__Work item__: In the listing below, find each line containing "empty" and report it.

__Data for this task__:
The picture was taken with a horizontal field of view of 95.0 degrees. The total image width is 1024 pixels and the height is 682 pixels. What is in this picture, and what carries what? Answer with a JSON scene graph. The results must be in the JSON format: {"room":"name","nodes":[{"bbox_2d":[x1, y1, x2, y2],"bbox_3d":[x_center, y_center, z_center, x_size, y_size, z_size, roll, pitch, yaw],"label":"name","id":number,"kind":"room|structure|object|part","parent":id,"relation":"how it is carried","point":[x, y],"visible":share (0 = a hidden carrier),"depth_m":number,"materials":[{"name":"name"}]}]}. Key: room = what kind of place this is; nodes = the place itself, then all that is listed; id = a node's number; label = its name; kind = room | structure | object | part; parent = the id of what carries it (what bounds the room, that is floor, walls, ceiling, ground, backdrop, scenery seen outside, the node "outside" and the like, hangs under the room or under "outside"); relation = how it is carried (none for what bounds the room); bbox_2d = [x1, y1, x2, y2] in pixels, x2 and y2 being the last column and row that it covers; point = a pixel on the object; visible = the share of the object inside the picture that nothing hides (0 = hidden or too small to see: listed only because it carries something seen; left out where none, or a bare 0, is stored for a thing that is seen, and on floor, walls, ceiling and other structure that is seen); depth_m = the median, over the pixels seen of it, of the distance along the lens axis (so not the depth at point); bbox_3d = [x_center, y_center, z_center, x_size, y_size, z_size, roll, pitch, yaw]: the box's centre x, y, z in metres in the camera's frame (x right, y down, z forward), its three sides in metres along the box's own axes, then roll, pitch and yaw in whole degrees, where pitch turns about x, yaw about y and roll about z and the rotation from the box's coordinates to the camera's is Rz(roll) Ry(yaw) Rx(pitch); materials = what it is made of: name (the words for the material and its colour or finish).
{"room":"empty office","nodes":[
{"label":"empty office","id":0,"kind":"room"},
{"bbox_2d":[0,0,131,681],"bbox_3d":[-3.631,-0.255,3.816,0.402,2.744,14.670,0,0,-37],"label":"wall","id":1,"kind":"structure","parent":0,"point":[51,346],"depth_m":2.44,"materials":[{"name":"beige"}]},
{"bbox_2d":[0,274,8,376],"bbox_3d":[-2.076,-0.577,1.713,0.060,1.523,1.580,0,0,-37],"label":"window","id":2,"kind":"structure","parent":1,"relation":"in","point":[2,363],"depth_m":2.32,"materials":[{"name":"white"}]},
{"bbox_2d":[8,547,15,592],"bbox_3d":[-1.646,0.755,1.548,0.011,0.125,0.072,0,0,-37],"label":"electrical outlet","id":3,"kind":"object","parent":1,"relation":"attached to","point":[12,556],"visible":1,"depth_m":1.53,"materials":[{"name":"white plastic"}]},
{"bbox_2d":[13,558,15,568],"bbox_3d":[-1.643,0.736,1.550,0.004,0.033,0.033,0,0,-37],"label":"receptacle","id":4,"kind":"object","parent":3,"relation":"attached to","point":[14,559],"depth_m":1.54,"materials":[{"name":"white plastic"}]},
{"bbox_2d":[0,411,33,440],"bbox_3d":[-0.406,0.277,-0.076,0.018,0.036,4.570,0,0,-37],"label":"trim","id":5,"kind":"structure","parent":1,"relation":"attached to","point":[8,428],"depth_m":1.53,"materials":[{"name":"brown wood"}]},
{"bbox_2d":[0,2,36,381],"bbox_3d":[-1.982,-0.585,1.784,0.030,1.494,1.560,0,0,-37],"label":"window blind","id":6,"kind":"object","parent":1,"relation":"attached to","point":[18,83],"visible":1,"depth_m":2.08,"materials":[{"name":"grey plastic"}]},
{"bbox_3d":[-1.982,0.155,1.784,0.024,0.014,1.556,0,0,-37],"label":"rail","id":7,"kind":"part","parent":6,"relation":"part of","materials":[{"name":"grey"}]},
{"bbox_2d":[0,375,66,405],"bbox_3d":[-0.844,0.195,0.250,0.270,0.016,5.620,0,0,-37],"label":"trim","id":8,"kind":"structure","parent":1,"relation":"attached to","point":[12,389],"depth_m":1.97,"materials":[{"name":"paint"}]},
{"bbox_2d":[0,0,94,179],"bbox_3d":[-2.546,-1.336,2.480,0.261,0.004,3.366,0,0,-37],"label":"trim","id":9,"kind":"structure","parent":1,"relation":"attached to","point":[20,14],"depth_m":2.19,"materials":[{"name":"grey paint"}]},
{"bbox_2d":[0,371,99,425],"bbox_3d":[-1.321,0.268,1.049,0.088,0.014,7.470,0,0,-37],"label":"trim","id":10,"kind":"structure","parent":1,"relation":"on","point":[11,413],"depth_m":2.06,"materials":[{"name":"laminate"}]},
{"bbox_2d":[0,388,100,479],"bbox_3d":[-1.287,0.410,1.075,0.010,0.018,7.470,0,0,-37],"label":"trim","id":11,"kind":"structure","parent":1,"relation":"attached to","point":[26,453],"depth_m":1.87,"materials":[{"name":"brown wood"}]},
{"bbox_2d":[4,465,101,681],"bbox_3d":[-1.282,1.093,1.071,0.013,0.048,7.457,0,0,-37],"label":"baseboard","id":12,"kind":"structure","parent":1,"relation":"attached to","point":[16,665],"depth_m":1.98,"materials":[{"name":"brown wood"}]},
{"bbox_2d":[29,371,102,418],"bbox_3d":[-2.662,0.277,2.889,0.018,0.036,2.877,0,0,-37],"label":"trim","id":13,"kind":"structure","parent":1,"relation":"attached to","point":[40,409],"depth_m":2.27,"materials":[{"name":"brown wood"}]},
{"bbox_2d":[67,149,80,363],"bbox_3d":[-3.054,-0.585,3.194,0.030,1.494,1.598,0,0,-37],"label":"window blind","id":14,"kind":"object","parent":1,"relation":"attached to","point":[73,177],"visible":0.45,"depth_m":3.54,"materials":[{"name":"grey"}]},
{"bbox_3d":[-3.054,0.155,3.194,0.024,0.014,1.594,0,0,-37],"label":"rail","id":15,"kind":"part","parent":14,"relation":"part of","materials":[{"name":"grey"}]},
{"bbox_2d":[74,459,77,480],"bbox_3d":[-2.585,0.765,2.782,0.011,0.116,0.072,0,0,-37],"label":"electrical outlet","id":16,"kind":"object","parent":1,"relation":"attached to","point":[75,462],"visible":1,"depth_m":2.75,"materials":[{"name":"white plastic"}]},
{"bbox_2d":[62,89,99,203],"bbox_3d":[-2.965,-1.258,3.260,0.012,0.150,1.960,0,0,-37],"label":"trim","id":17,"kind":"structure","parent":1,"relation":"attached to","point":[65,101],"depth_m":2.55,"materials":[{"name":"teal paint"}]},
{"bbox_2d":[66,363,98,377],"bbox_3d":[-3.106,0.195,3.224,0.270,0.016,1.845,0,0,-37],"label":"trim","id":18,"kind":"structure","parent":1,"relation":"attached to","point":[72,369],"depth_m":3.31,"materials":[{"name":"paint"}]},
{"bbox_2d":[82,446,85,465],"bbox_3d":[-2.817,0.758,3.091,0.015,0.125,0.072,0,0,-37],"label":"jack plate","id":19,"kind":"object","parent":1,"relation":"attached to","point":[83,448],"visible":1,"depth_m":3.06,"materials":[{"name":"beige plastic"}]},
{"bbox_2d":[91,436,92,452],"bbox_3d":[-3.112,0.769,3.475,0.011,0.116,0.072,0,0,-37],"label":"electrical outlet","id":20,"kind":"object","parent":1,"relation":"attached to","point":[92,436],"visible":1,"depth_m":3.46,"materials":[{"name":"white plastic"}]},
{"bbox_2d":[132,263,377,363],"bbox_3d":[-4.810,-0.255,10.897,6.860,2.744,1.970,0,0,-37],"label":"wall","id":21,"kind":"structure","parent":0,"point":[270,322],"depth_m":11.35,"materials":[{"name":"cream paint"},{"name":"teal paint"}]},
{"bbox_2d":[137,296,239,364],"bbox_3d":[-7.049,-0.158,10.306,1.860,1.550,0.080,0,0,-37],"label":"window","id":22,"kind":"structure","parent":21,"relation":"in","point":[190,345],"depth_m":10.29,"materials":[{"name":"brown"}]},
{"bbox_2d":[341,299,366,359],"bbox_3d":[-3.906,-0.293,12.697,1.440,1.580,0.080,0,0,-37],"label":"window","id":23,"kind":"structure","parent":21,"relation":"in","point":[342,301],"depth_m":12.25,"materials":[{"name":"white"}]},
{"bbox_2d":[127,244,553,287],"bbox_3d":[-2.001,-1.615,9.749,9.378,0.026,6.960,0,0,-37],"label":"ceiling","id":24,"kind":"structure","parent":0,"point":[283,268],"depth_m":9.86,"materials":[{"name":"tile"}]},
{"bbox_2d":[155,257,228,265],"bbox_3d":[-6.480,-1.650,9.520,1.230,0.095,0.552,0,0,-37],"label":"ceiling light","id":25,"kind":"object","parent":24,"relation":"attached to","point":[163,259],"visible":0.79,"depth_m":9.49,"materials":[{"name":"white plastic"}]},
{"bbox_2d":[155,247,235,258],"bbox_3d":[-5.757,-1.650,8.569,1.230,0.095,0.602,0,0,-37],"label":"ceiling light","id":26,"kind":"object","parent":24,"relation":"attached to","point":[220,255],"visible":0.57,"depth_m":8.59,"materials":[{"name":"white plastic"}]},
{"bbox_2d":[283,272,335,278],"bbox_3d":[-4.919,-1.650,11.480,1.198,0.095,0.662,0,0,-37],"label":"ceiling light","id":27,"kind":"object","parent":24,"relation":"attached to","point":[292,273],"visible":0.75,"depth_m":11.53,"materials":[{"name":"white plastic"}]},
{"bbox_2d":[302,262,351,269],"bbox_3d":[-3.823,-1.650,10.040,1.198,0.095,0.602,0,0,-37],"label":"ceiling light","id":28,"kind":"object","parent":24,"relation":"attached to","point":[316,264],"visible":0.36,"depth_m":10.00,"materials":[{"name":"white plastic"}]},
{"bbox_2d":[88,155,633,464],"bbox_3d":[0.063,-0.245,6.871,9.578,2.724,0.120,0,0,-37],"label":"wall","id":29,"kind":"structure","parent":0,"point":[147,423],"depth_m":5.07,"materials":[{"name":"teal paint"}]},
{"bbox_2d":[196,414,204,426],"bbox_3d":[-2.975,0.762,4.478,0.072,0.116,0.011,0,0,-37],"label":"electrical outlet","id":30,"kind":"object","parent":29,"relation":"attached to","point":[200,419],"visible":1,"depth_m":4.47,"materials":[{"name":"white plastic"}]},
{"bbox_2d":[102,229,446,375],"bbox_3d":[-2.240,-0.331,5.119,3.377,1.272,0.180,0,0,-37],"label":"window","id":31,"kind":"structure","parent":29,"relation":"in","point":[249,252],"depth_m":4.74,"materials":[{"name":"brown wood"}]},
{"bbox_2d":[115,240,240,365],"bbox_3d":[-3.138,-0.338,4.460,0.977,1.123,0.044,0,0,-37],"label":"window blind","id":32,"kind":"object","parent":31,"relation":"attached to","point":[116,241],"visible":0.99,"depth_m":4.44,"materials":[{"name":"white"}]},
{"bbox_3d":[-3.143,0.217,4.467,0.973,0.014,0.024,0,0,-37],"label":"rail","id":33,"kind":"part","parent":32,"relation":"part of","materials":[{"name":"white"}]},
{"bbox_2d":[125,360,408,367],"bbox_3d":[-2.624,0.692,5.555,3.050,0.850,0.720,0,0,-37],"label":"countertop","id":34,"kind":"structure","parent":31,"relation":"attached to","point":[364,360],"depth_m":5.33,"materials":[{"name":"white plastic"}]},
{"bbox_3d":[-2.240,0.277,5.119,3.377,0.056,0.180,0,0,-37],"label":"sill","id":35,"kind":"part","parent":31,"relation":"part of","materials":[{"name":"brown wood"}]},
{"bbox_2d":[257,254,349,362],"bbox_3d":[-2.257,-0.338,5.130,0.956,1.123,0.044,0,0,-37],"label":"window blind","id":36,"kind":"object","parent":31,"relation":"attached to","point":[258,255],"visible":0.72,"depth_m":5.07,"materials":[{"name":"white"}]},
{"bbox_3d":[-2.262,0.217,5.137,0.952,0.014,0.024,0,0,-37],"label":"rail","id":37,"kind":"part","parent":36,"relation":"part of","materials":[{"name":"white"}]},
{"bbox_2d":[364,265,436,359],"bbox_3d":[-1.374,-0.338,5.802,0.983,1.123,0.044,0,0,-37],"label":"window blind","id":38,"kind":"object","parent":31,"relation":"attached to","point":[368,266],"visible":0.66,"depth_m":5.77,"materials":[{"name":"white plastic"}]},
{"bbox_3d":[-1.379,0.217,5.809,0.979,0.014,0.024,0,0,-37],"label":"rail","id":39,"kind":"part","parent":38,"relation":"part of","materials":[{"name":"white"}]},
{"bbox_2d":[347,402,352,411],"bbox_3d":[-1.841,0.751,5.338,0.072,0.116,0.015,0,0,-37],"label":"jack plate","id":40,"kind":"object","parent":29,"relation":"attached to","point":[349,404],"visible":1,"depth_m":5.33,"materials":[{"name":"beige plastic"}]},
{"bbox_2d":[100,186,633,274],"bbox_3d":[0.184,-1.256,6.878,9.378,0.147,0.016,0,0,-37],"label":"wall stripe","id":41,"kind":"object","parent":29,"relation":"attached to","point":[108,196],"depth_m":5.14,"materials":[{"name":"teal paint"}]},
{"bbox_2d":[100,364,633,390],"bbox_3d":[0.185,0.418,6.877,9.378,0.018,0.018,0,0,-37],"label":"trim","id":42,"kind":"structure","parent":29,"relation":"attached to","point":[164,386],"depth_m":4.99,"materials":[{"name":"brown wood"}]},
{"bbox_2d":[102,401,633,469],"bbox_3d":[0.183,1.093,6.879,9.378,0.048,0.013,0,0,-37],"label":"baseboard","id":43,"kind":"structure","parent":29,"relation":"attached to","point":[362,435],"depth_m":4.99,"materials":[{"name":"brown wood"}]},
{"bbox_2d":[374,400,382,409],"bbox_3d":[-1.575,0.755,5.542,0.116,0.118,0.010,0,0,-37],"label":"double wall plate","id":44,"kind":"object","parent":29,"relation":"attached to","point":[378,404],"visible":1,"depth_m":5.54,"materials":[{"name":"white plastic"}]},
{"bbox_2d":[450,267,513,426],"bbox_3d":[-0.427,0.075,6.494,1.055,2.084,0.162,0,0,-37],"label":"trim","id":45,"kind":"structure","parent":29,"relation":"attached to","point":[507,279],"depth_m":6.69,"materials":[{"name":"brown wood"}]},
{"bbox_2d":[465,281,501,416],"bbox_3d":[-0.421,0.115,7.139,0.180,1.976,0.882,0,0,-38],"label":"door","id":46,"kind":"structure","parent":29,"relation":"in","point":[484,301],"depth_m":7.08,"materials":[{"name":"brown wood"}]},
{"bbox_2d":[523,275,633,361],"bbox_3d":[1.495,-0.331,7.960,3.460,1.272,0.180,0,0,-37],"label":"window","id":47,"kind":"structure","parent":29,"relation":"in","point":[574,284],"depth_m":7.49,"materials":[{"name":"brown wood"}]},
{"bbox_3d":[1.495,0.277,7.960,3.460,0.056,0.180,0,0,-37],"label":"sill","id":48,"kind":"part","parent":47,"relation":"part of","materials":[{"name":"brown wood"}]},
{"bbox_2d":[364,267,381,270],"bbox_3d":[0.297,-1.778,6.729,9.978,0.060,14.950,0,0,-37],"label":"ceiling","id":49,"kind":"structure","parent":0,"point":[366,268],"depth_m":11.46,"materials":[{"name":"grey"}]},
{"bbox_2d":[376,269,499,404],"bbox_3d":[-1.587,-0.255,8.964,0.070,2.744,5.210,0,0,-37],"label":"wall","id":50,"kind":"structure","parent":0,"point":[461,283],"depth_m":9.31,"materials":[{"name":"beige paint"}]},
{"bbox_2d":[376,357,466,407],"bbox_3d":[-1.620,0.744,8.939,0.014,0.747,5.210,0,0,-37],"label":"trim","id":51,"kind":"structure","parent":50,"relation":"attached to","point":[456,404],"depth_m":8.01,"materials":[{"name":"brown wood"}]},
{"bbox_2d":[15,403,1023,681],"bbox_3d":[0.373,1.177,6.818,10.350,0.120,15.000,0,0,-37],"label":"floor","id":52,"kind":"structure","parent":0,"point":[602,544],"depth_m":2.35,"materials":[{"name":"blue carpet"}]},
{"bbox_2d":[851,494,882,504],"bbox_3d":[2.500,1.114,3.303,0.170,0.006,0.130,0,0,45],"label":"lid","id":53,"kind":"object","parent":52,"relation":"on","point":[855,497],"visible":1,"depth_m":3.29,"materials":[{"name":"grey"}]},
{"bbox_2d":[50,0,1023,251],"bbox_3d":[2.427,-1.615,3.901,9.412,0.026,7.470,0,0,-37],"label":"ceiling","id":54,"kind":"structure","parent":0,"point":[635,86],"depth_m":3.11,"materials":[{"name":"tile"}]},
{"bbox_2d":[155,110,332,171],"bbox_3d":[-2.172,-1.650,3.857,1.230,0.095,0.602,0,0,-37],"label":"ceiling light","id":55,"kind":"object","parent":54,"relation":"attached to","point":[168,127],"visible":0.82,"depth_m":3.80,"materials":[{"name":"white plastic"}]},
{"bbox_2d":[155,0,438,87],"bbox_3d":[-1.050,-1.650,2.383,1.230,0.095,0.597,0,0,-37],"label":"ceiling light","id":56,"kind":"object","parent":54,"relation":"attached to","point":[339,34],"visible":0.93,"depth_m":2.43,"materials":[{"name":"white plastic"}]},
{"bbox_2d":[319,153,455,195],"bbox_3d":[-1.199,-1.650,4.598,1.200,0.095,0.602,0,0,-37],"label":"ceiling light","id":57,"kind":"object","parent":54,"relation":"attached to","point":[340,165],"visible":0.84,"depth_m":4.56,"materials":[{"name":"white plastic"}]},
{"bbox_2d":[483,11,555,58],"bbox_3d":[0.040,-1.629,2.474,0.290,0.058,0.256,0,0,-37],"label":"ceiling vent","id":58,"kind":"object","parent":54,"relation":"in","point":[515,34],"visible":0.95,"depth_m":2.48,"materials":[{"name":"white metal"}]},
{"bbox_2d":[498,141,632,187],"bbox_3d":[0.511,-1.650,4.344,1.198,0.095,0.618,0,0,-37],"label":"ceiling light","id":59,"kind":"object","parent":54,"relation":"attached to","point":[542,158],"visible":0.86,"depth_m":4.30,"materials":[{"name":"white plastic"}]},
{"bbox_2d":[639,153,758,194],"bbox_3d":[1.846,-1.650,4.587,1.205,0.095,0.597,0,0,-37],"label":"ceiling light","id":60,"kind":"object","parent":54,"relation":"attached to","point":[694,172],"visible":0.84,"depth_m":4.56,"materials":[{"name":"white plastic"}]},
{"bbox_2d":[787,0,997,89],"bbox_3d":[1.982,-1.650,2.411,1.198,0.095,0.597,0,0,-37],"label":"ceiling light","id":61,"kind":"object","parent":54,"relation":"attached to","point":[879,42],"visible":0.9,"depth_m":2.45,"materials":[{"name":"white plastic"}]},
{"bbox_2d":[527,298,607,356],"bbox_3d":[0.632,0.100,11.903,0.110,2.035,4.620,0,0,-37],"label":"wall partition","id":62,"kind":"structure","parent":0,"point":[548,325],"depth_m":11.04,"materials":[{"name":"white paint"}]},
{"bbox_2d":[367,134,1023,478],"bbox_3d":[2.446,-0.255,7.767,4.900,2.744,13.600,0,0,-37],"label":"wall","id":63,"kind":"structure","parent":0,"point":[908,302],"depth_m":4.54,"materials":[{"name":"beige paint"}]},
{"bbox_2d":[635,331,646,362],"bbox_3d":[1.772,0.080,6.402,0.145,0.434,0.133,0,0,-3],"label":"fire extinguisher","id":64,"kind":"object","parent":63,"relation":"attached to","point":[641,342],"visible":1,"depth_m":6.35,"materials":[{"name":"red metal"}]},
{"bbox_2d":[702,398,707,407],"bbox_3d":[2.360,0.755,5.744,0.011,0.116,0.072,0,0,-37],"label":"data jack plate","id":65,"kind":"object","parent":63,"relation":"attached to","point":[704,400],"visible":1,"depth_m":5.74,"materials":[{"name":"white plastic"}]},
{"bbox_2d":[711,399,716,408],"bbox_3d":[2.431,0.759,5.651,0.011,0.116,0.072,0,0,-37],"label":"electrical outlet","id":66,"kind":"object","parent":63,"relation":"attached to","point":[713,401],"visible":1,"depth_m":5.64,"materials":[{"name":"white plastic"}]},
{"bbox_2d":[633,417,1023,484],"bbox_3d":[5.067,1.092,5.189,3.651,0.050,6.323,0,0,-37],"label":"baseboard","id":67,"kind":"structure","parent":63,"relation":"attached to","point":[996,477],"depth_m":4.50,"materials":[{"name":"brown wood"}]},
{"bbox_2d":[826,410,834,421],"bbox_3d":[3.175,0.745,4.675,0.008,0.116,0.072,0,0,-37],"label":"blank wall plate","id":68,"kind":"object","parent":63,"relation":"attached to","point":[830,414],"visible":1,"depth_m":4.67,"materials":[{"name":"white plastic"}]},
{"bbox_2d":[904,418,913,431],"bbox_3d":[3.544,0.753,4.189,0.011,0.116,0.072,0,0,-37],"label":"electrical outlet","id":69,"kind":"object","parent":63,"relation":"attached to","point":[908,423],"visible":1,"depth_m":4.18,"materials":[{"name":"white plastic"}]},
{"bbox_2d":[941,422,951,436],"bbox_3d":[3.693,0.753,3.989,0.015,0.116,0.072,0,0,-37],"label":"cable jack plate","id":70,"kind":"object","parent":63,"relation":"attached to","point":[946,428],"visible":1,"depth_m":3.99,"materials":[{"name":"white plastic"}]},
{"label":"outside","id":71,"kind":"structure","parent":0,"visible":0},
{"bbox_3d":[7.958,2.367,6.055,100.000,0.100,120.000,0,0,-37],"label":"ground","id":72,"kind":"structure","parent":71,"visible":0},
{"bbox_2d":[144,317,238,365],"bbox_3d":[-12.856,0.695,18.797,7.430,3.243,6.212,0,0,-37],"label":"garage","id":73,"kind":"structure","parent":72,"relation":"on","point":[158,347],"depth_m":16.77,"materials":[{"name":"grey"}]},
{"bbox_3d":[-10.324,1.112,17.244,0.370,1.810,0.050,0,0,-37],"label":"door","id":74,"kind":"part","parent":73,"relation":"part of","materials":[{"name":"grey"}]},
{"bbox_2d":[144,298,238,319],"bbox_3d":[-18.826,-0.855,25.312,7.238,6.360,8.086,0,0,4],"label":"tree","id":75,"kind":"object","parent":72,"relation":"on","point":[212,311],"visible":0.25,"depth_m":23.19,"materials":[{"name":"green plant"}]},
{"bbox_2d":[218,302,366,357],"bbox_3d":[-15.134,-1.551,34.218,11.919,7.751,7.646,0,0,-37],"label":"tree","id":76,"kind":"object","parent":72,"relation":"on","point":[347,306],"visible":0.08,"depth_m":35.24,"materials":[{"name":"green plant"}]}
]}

__Problem solution__:
{"room":"empty office","nodes":[
{"label":"empty office","id":0,"kind":"room"},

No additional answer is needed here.